Eustachian Tube Dysfunction (ETD) refers to the inadequate opening of the tube that allows air pressure to equalize on both sides of the eardrum. Dysfunction can cause a sensation of fullness in the ears or of being underwater and hearing loss. It can be caused by allergies, inadequate movement of the muscle that opens the tube or anatomical blockage of the tube. When it occurs on one side, an endoscopic examination of the nasopharynx should be performed to exclude abnormal growths or tumors that can block the opening of the tube. Children are predisposed to ETD because of the short length of the tube and open angle of the tube. Prolonged dysfunction can lead to fluid accumulation in the inner ear and is called an effusion. This fluid may become infected and is called otitis media. Some researchers have suggested an association between laryngopharyngeal reflux and eustachian tube dysfunction.

Pressure  must be equal on both sides of the eardrum or discomfort will occur.

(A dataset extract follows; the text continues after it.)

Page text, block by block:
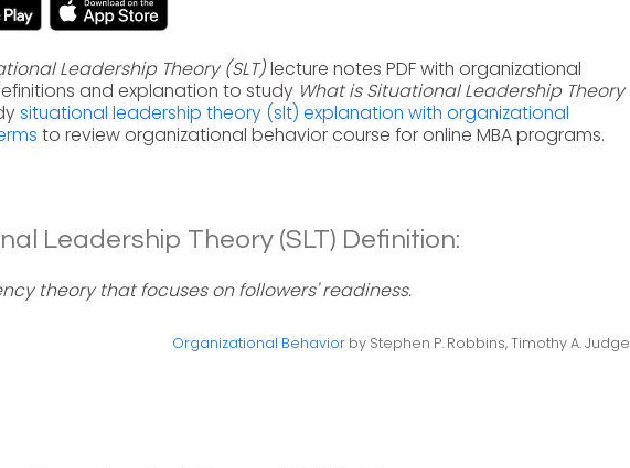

Vocal Cord Dysfunction (VCD)  is a cause of shortness of breath and wheezing that is often confused with asthma. It is caused by  paradoxical movement of the vocal cords during inspiration and expiration. Normally the vocal cords separate or open during inspiration and expiration to allow air in or out of the lungs. With VCD, the vocal cords close with inspiration. This is associated with airway obstruction that can be measured with a spirometer. The results can be confounded with asthma, which also causes airway obstruction,  but the flow-volume loop usually reveals the correct diagnosis. Since there is no lower airway obstruction, there is a poor response to treatment with asthma medications. Patients are usually labeled as severe, steroid resistant asthmatics when the the problem may ultimately be vocal cord dysfunction. There is is an intimate association of laryngopharyngeal acid reflux (LPR)  with VCD. LPR may cause chronic laryngeal inflammation which cause  the vocal cords to be hyper-reactive and possibly develop laryngeal spasm. The gold standard for diagnosing VCD is to visualize the paradoxical movement of the vocal vocal cords during the respiratory cycle with a rhinolaryngoscope. Unfortunately, the exam may be normal between attacks. VCD usually improves with antacid therapy, and in some cases , speech therapy.